MATERIAL SUPPLIED:
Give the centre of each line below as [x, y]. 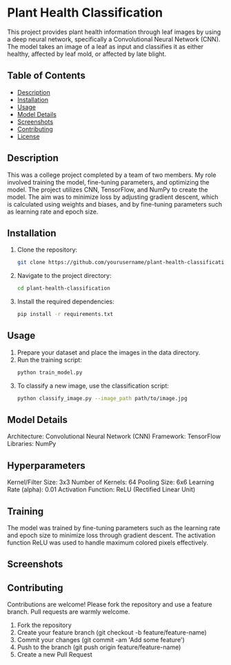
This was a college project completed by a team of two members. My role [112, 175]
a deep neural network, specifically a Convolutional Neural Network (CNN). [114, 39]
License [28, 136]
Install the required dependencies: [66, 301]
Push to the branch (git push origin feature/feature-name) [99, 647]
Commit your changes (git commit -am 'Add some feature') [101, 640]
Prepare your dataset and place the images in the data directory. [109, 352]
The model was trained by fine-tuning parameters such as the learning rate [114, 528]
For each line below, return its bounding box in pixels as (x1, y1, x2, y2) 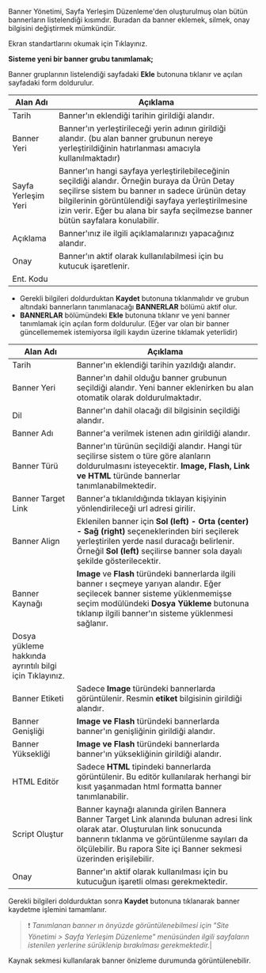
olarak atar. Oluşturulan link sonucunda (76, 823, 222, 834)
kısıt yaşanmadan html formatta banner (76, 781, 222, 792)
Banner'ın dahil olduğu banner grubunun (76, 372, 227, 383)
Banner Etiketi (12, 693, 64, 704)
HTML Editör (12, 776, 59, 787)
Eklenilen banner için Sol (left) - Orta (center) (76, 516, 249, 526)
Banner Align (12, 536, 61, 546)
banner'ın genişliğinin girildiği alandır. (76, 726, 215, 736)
==
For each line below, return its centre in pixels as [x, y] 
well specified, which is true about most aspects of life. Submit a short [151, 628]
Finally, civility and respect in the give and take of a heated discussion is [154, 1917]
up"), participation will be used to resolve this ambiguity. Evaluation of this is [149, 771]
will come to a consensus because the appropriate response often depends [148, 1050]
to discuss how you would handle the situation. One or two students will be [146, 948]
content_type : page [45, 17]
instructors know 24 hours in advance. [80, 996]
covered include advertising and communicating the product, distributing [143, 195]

YOUR TASK: Tell how many lines of the listing above contain "feature", giving the number alone.

TASK SOLUTION: 2